By 1919, the year he mailed sample sticks to everyone listed in U.S. phone books, the Sultan of Spearmint was one of the nation's 10 wealthiest men, with a gumpire that extended from Catalina Island--bought sight unseen for $2 million--to Chicago's Wrigley Field, home of his Cubs.

Meanwhile, in New York, Baptist minister W.H. Mason was working on the first modern gumball machine, which he patented and turned over to his son, Ford, to manufacture.
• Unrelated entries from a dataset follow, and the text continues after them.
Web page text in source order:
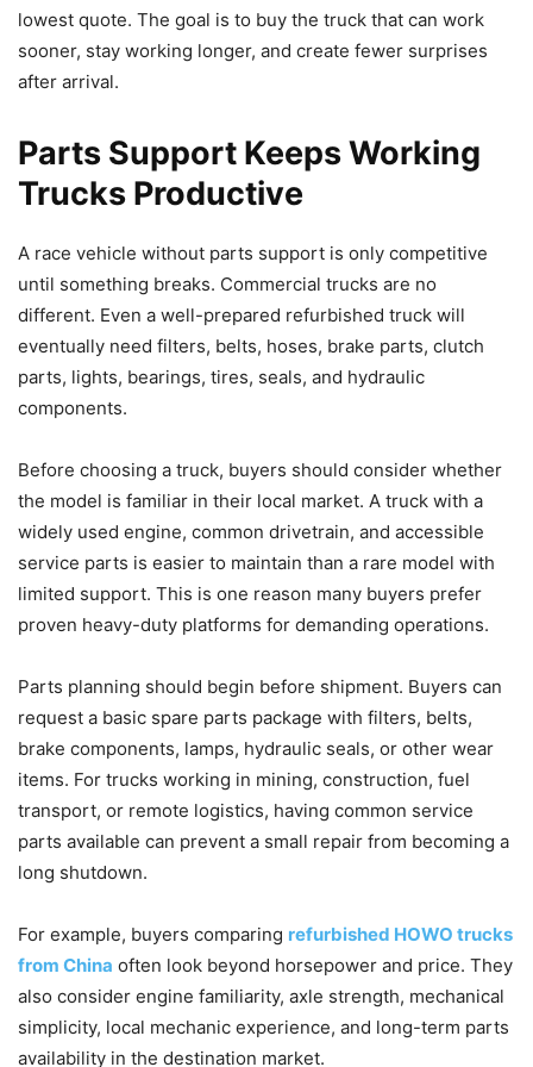
lowest quote. The goal is to buy the truck that can work
sooner, stay working longer, and create fewer surprises
after arrival.
Parts Support Keeps Working
Trucks Productive
A race vehicle without parts support is only competitive
until something breaks. Commercial trucks are no
different. Even a well-prepared refurbished truck will
eventually need filters, belts, hoses, brake parts, clutch
parts, lights, bearings, tires, seals, and hydraulic
components.
Before choosing a truck, buyers should consider whether
the model is familiar in their local market. A truck with a
widely used engine, common drivetrain, and accessible
service parts is easier to maintain than a rare model with
limited support. This is one reason many buyers prefer
proven heavy-duty platforms for demanding operations.
Parts planning should begin before shipment. Buyers can
request a basic spare parts package with filters, belts,
brake components, lamps, hydraulic seals, or other wear
items. For trucks working in mining, construction, fuel
transport, or remote logistics, having common service
parts available can prevent a small repair from becoming a
long shutdown.
For example, buyers comparing refurbished HOWO trucks
from China often look beyond horsepower and price. They
also consider engine familiarity, axle strength, mechanical
simplicity, local mechanic experience, and long-term parts
availability in the destination market.

Ford Gum & Machine Co. soon began producing gumballs, too, and young Mason spent a decade perfecting ways to protect his candy from the unspeakable evil of moisture condensation inside the see-through glass globes.

"In the old days," he later told author Hendrickson, "a drop of water would ruin the colors of a barrel of gumballs." Once he invented his water-resistant glaze, however, "you (could) take a handful of treated gumballs and hold them under a running faucet without any color coming off."

Today, gum scientists work on equally important and urgently needed advances in gumdom, including gum in the shape of ants, gum that resembles a beeper and gum that comes in a tube with spiked hair that looks like Don King.

Additional ground-breaking developments include kosher gum (made without animal fats and overseen by a special gum rabbi) and the vaguely unsettling, liquid-centered Freshen-Up.

Gum chewers, of course, have devised their own innovations:

* Forensic dentist Skip Sperber once matched a used piece of cinnamon gum left on a dusty dresser at a San Diego murder scene to killer Patricia Beebe, whose missing filling created distinctive teeth marks.